• What the exercise asks
Lines to restate from the data below: from the one containing "Tyler Slesk is" to the one containing "agent. Reach out", both included. Give them again exactly, and only them.

[Source records]

§

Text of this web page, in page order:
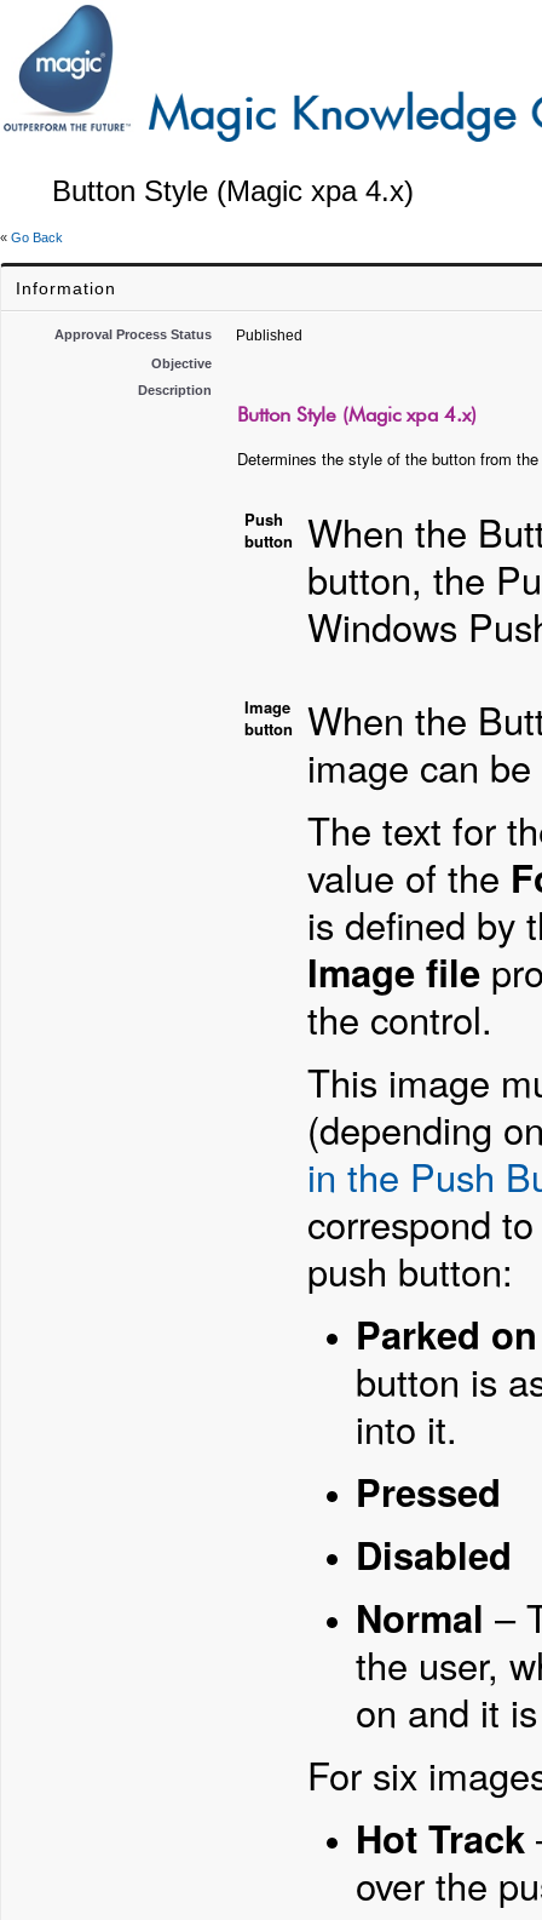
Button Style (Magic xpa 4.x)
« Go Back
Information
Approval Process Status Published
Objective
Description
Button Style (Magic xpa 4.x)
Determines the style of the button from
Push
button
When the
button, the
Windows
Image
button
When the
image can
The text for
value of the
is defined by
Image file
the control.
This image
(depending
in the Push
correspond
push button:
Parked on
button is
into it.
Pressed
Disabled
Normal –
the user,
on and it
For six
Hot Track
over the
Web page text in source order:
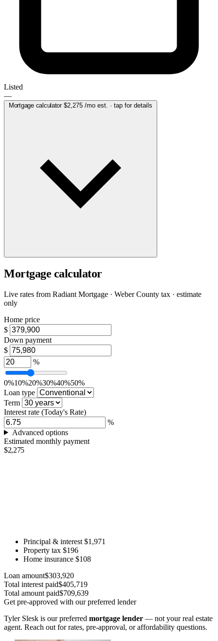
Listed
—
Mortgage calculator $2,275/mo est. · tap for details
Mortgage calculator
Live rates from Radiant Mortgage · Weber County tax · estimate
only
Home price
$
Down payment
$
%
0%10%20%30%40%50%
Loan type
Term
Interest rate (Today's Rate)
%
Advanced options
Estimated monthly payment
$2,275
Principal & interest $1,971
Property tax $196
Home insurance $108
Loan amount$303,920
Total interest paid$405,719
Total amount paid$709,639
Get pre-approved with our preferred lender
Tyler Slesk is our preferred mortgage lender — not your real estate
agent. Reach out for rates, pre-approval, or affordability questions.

§

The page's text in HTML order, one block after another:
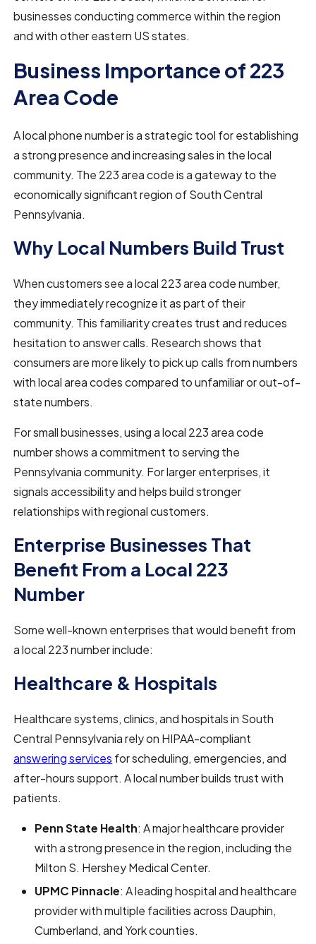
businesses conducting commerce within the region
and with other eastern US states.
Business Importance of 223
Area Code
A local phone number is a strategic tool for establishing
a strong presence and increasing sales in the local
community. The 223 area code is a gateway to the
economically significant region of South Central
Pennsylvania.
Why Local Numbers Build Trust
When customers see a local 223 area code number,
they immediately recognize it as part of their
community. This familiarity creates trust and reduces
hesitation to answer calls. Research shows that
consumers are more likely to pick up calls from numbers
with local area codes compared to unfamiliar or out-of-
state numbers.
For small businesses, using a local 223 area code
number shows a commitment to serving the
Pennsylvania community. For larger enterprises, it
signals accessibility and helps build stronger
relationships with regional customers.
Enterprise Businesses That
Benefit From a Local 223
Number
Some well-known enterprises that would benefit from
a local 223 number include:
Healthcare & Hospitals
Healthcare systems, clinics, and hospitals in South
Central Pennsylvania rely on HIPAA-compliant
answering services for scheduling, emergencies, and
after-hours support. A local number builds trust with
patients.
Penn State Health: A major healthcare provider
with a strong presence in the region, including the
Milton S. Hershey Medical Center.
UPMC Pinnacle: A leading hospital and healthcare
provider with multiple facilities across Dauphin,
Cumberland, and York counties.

§

• Answer below
Tyler Slesk is our preferred mortgage lender — not your real estate
agent. Reach out for rates, pre-approval, or affordability questions.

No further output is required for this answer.